Doylestown Airport is a public airport in Buckingham Township, Bucks County, Pennsylvania, owned by the Bucks County Airport Authority (BCAA). It is two nautical miles north of Doylestown, Pennsylvania and has a single fixed-base operator, Leading Edge Aviation, Civil Air Patrol squadron 907, flight training, and aircraft rentals.

== History ==
The airport was founded in May 1942 as a dual use airport and farm. Between 1957 and 1960, the airport was converted from a pig farm that was owned and managed by John Van Sant, a popular aviator in Pennsylvania and founder of the Van Sant Airport. John Van Sant led the development of Vansant airport after the Bucks County Airport Authority purchase of Doylestown Airport in 1962. The airport has been continually managed by the Bucks County Airport Authority (BCAA).

==Facilities==
Doylestown Airport covers 200 acre at an elevation of 394 feet (120 m) above mean sea level. Its one runway, 5/23, is asphalt 3,002 by 60 feet (916 x 18 m).

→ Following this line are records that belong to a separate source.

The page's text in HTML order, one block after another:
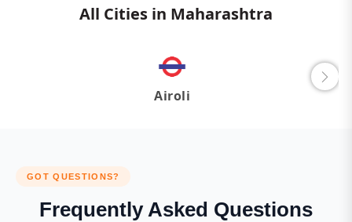
All Cities in Maharashtra
Airoli
GOT QUESTIONS?
Frequently Asked Questions
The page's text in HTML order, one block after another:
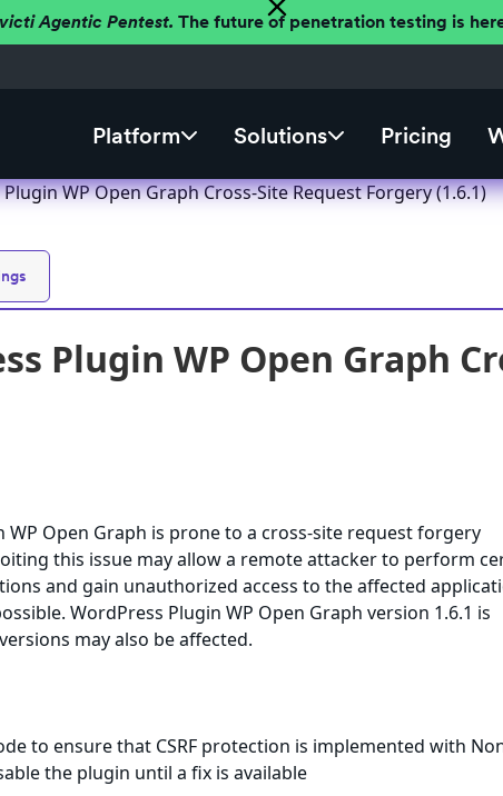
Agentic Pentest. The future of penetration testing is
Platform Solutions Pricing
WP Open Graph Cross-Site Request Forgery (1.6.1)
Plugin WP Open Graph
WP Open Graph is prone to a cross-site request forgery
this issue may allow a remote attacker to perform
and gain unauthorized access to the affected
WordPress Plugin WP Open Graph version 1.6.1 is
may also be affected.
to ensure that CSRF protection is implemented with
the plugin until a fix is available
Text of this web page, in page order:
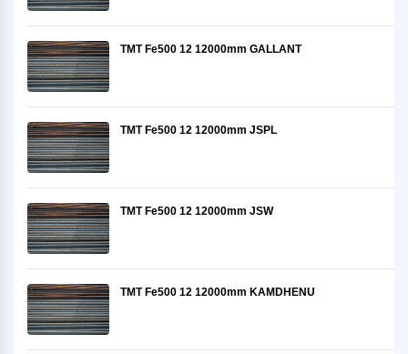
TMT Fe500 12 12000mm GALLANT
TMT Fe500 12 12000mm JSPL
TMT Fe500 12 12000mm JSW
TMT Fe500 12 12000mm KAMDHENU
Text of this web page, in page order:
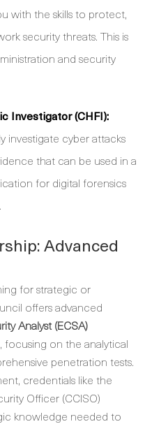
with the skills to protect,
security threats. This is
and security
Investigator (CHFI):
investigate cyber attacks
that can be used in a
for digital forensics
Advanced
for strategic or
offers advanced
Analyst (ECSA)
on the analytical
penetration tests.
credentials like the
Officer (CCISO)
knowledge needed to
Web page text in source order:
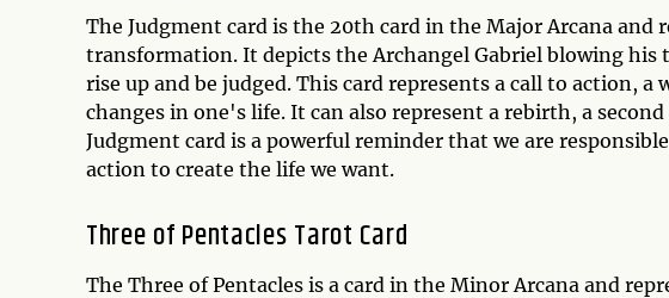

As of 27 January 2022, the airport had an average of 72,635 aircraft operations per year, 119 per day: 69% local general aviation, 24% transient general aviation, 7% air taxi and <1% military. 136 aircraft are based at the airport: 122 single-engine, 11 multi-engine, 2 helicopter, and 1 glider.

== Expansion proposals ==

In 2017, commissioners voted unanimously in favor to secure a $660,000 loan to the Bucks County Airport Authority. The airport will be borrowing funs to purchase property adjacent to the airport in Buckingham, containing wooded land and a barn. A chairman stated the county is looking to add a terminal and additional parking in this space.